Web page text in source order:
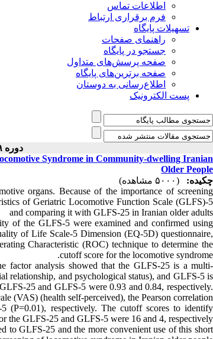
اطلاعات تماس
فرم برقراری ارتباط
تسهیلات پایگاه
راهنمای صفحات
جستجو در پایگاه
صفحه پرسش‌های متداول
صفحه برترین‌های پایگاه
اطلاع‌رسانی به دوستان
پست الکترونیک
دوره ۱۹، شماره ۴ - ( ۱۰-۱۴۰۰ )
Syndrome in Community-dwelling Iranian
Older People
چکیده:
(۵۰۰۰ مشاهده)
organs. Because of the importance of screening
of Geriatric Locomotive Function Scale (GLFS)-5
and comparing it with GLFS-25 in Iranian older adults
of the GLFS-5 were examined and confirmed using
of Life Scale-5 Dimension (EQ-5D) questionnaire,
Characteristic (ROC) technique to determine the
cutoff score for the locomotive syndrome.
factor analysis showed that the GLFS-25 is a multi-
and psychological status), and GLFS-5 is
25 and GLFS-5 were 0.93 and 0.84, respectively.
(VAS) (health self-perceived), the Pearson correlation
(P=0.01), respectively. The cutoff scores to identify
the GLFS-25 and GLFS-5 were 16 and 4, respectively.
to GLFS-25 and the more convenient use of this short
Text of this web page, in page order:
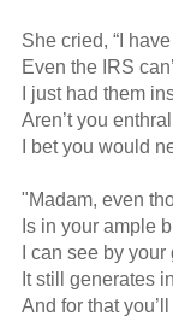
She cried, “I
Even the IRS
I just had them
Aren’t you
I bet you would
"Madam, even
Is in your ample
I can see by your
It still generates
And for that
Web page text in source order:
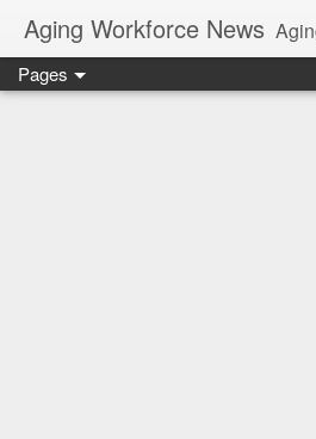
Aging Workforce News Aging Workforce News is an
Pages
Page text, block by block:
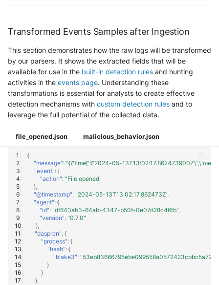
Transformed Events Samples after Ingestion
This section demonstrates how the raw logs will be transformed
by our parsers. It shows the extracted fields that will be
available for use in the built-in detection rules and hunting
activities in the events page. Understanding these
transformations is essential for analysts to create effective
detection mechanisms with custom detection rules and to
leverage the full potential of the collected data.
file_opened.json malicious_behavior.json
{
"message": "{\"time\":\"2024-05-
"event": {
"action": "File opened"
},
"@timestamp": "2024-05-13T13:02:17.862473Z"
"agent": {
"id": "df643ab3-64ab-4347-b50f-0e07d28c46fb"
"version": "0.7.0"
},
"daspren": {
"process": {
"hash": {
"blake3":
}
}
},
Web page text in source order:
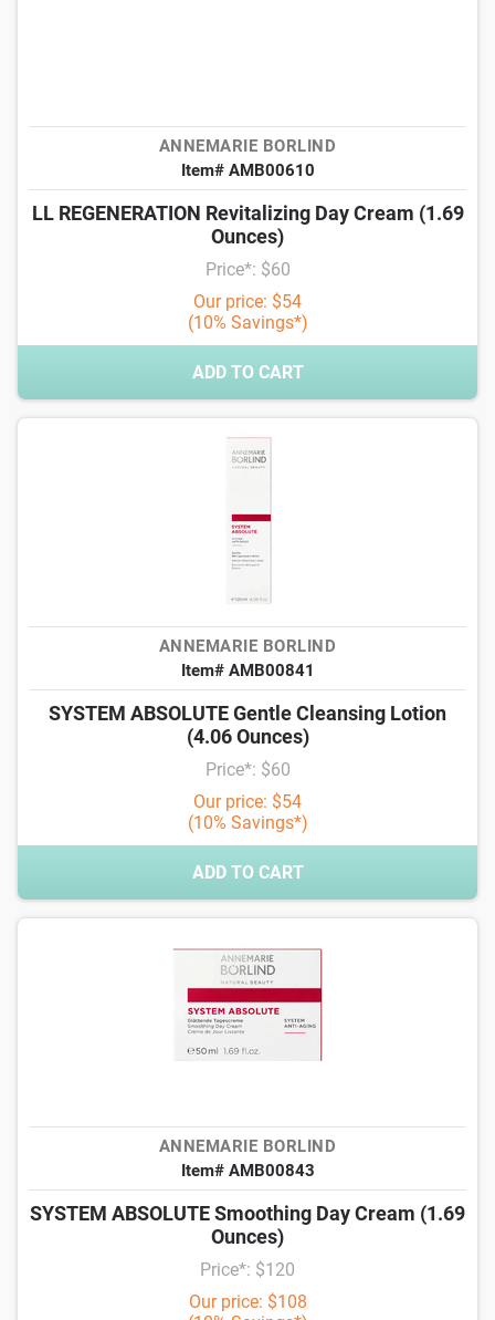
ANNEMARIE BORLIND
Item# AMB00610
LL REGENERATION Revitalizing Day Cream (1.69
Ounces)
Price*: $60
Our price: $54
(10% Savings*)
ADD TO CART
ANNEMARIE BORLIND
Item# AMB00841
SYSTEM ABSOLUTE Gentle Cleansing Lotion
(4.06 Ounces)
Price*: $60
Our price: $54
(10% Savings*)
ADD TO CART
ANNEMARIE BORLIND
Item# AMB00843
SYSTEM ABSOLUTE Smoothing Day Cream (1.69
Ounces)
Price*: $120
Our price: $108
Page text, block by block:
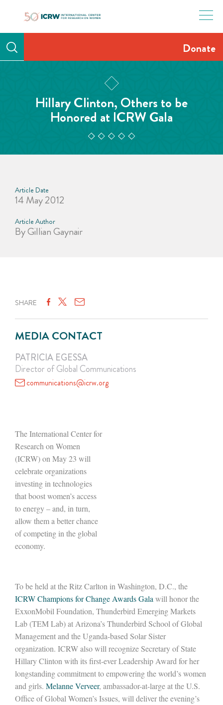
Donate
Hillary Clinton, Others to be
Honored at ICRW Gala
Article Date
14 May 2012
Article Author
By Gillian Gaynair
SHARE
MEDIA CONTACT
PATRICIA EGESSA
Director of Global Communications
communications@icrw.org
The International Center for
Research on Women
(ICRW) on May 23 will
celebrate organizations
investing in technologies
that boost women’s access
to energy – and, in turn,
allow them a better chance
of competing in the global
economy.
To be held at the Ritz Carlton in Washington, D.C., the
ICRW Champions for Change Awards Gala will honor the
ExxonMobil Foundation, Thunderbird Emerging Markets
Lab (TEM Lab) at Arizona’s Thunderbird School of Global
Management and the Uganda-based Solar Sister
organization. ICRW also will recognize Secretary of State
Hillary Clinton with its first-ever Leadership Award for her
longstanding commitment to empowering the world’s women
and girls. Melanne Verveer, ambassador-at-large at the U.S.
Office of Global Women’s Issues, will deliver the evening’s
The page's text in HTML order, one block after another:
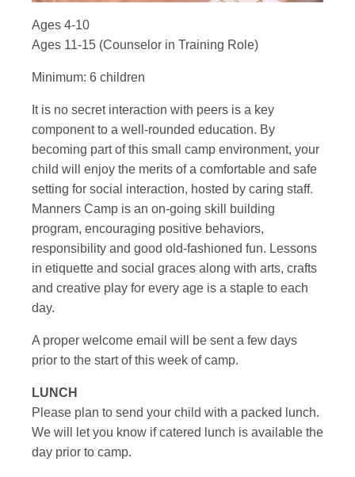
Ages 4-10
Ages 11-15 (Counselor in Training Role)
Minimum: 6 children
It is no secret interaction with peers is a key
component to a well-rounded education. By
becoming part of this small camp environment, your
child will enjoy the merits of a comfortable and safe
setting for social interaction, hosted by caring staff.
Manners Camp is an on-going skill building
program, encouraging positive behaviors,
responsibility and good old-fashioned fun. Lessons
in etiquette and social graces along with arts, crafts
and creative play for every age is a staple to each
day.
A proper welcome email will be sent a few days
prior to the start of this week of camp.
LUNCH
Please plan to send your child with a packed lunch.
We will let you know if catered lunch is available the
day prior to camp.
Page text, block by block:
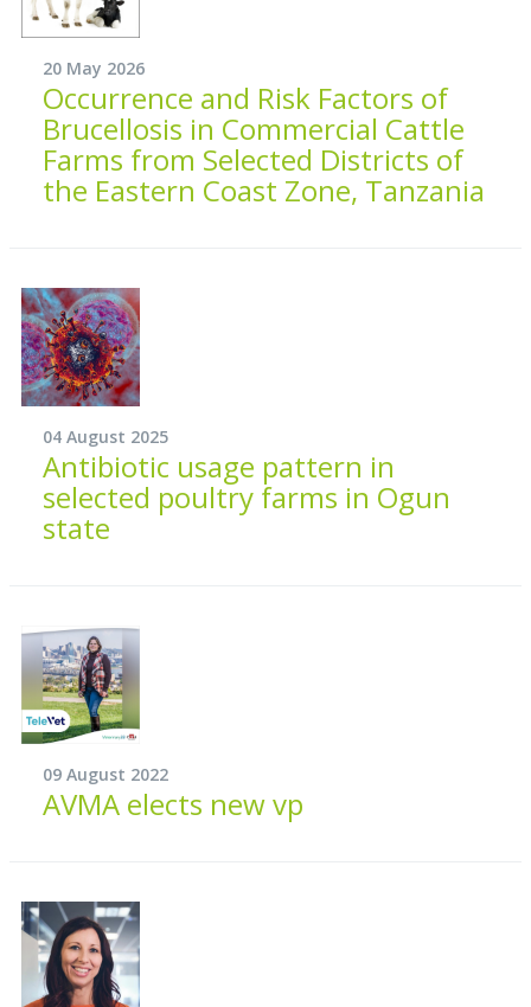
20 May 2026
Occurrence and Risk Factors of
Brucellosis in Commercial Cattle
Farms from Selected Districts of
the Eastern Coast Zone, Tanzania
04 August 2025
Antibiotic usage pattern in
selected poultry farms in Ogun
state
09 August 2022
AVMA elects new vp
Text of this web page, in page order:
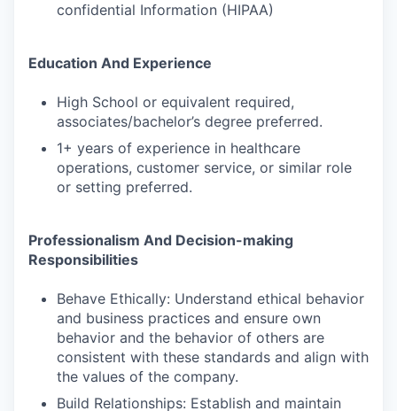
confidential Information (HIPAA)
Education And Experience
High School or equivalent required,
associates/bachelor’s degree preferred.
1+ years of experience in healthcare
operations, customer service, or similar role
or setting preferred.
Professionalism And Decision-making
Responsibilities
Behave Ethically: Understand ethical behavior
and business practices and ensure own
behavior and the behavior of others are
consistent with these standards and align with
the values of the company.
Build Relationships: Establish and maintain
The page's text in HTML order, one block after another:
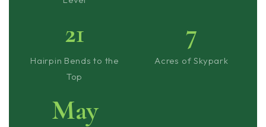
21
Hairpin Bends to the
Top
7
Acres of Skypark
May
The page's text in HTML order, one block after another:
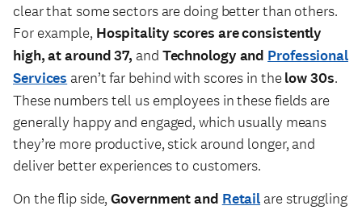
clear that some sectors are doing better than others.
For example, Hospitality scores are consistently
high, at around 37, and Technology and Professional
Services aren’t far behind with scores in thelow 30s.
These numbers tell us employees in these fields are
generally happy and engaged, which usually means
they’re more productive, stick around longer, and
deliver better experiences to customers.
On the flip side,Government and Retail are struggling
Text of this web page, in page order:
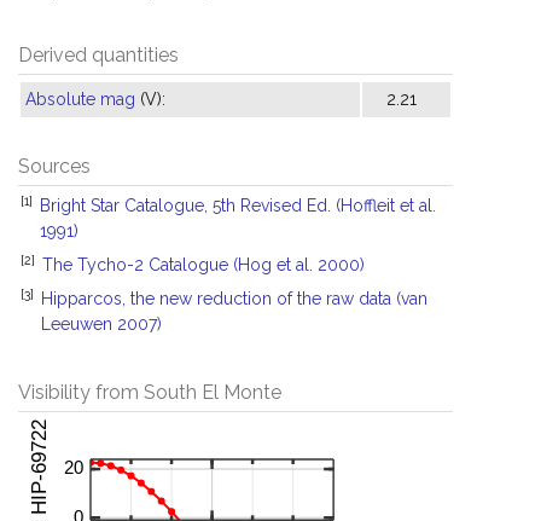
Derived quantities
Absolute mag (V): 2.21
Sources
[1]
Bright Star Catalogue, 5th Revised Ed. (Hoffleit et al.
1991)
[2] The Tycho-2 Catalogue (Hog et al. 2000)
[3]
Hipparcos, the new reduction of the raw data (van
Leeuwen 2007)
Visibility from South El Monte

--------------------

*Description of the task*.
Extract from the material all lines containing the string "will".

*Answer space*.
This section demonstrates how the raw logs will be transformed
by our parsers. It shows the extracted fields that will be
(ICRW) on May 23 will
ICRW Champions for Change Awards Gala will honor the
organization. ICRW also will recognize Secretary of State
Office of Global Women’s Issues, will deliver the evening’s
child will enjoy the merits of a comfortable and safe
A proper welcome email will be sent a few days
We will let you know if catered lunch is available the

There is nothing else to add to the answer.